Le rouge rime avec puissance, force et courage. Témoins la couleur qui prédomine dans les films d’Almodovar, Chanel qui le qualifie de « lieu commun de tous les contraires » et Carmen le porte des pieds à la tête. Le rouge à lèvres a ceci de particulier, il réécrit la grammaire d’un visage et l’objet lui-même, conditionné dès les années 1870 en forme de phallus ou de cartouche, devient une arme de l’arsenal féminin. D’abord commercialisé sous forme de palettes contenant du « raisin », une pommade colorée à appliquer avec le doigt, ce sera la maison Guerlain qui inaugure le premier bâton baptisé « Ne m’oubliez pas ». Casanova parle même du rouge avec délectation : « On ne veut pas que le rouge paraisse naturel… On le met pour faire plaisir aux yeux qui voient les marques d’une ivresse qui leur promet des égarements et des fureurs enchanteresses. »

Objet de discours

Symbole de femme déviante, le rouge subversif finit par se cacher de moins en moins. Sarah Bernhardt le fit passer de la rue à la scène, l’invention française sera reprise par les Américains avec un Maurice Levy qui mit au point un étui métallique à système coulissant, le « Levy tube ». Autre réaction, celle d’Elizabeth Arden qui, voyant passer une marche de femmes réclamant l’accès aux urnes, leur distribue son rouge « Red door » et devient une suffragette convaincue. Après la guerre où les femmes avaient adopté une certaine indépendance, la publicité leur fait la part belle avec des affiches en couleur et du rouge aux lèvres. Un chimiste crée un slogan « Le rouge à lèvres qui résiste à tout, même aux baisers », ce sera le triomphe du Rouge baiser.

Objet emblématique

Dans les rangs de l’armée, le rouge est présent et Arden obtient l’exclusivité du maquillage pour les femmes dans l’armée américaine, à tel point que devant les Japonais de Pearl Harbour, il devient un emblème patriotique. Pour Andy Warhol, Marilyn devient un objet de désir avec « Les lèvres de Marilyn Monroe » où sa bouche rouge apparaît 168 fois. Plus tard, le leader du groupe The Cure rougit ses lèvres pour reproduire le maquillage des Égyptiens de l’Antiquité.

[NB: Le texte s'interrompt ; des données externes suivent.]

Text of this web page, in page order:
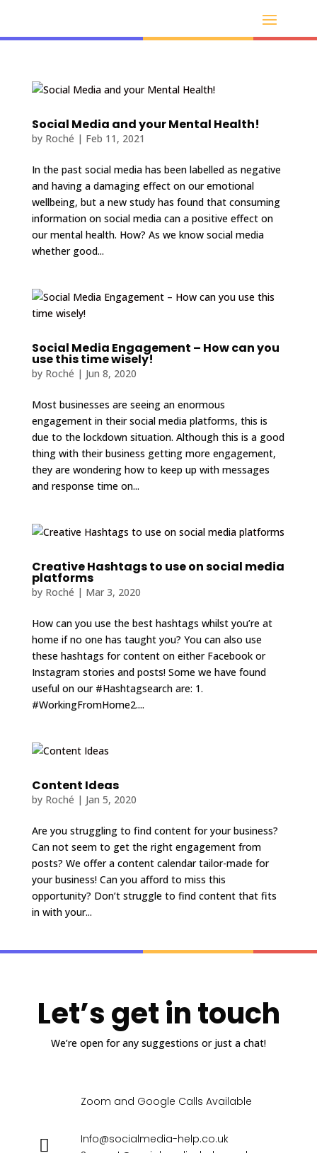
Social Media and your Mental Health!
by Roché | Feb 11, 2021
In the past social media has been labelled as negative
and having a damaging effect on our emotional
wellbeing, but a new study has found that consuming
information on social media can a positive effect on
our mental health. How? As we know social media
whether good...
Social Media Engagement – How can you
use this time wisely!
by Roché | Jun 8, 2020
Most businesses are seeing an enormous
engagement in their social media platforms, this is
due to the lockdown situation. Although this is a good
thing with their business getting more engagement,
they are wondering how to keep up with messages
and response time on...
Creative Hashtags to use on social media
platforms
by Roché | Mar 3, 2020
How can you use the best hashtags whilst you’re at
home if no one has taught you? You can also use
these hashtags for content on either Facebook or
Instagram stories and posts! Some we have found
useful on our #Hashtagsearch are: 1.
#WorkingFromHome2....
Content Ideas
by Roché | Jan 5, 2020
Are you struggling to find content for your business?
Can not seem to get the right engagement from
posts? We offer a content calendar tailor-made for
your business! Can you afford to miss this
opportunity? Don’t struggle to find content that fits
in with your...
Let’s get in touch
We’re open for any suggestions or just a chat!
Zoom and Google Calls Available
Info@socialmedia-help.co.uk

Le monde économique s’en est aussi emparé avec un indice, le Lipstick Index, inventé par le fils d’Estée Lauder, qui constate qu’après les attentats du 11 septembre, le rouge a résisté.

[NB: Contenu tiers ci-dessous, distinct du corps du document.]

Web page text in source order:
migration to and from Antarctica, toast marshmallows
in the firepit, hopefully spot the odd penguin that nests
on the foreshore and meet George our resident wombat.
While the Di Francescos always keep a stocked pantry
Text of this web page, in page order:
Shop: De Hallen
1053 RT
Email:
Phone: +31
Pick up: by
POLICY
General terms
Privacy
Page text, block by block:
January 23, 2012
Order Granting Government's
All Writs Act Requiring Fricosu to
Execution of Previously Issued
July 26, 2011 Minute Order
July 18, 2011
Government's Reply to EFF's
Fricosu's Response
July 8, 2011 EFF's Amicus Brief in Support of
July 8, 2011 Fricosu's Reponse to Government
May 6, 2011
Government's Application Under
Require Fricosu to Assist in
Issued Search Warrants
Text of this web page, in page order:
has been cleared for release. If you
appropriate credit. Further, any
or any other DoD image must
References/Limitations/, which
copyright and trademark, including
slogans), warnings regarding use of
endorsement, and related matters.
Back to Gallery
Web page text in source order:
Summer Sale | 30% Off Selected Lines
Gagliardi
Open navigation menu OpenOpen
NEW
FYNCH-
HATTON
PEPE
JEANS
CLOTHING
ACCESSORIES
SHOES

À chacune d’assumer sa liberté d’en mettre ou pas et de suivre, en cas de baisse de moral, l’injonction de Gabrielle Chanel, « Si vous êtes triste, ajoutez plus de rouge à lèvres et attaquez ! »

Vicky Sommet

« Sur la bouche. Une histoire insolente du rouge à lèvres » de Rebecca Benhamou (éditions Premier Parallèle, novembre 2021).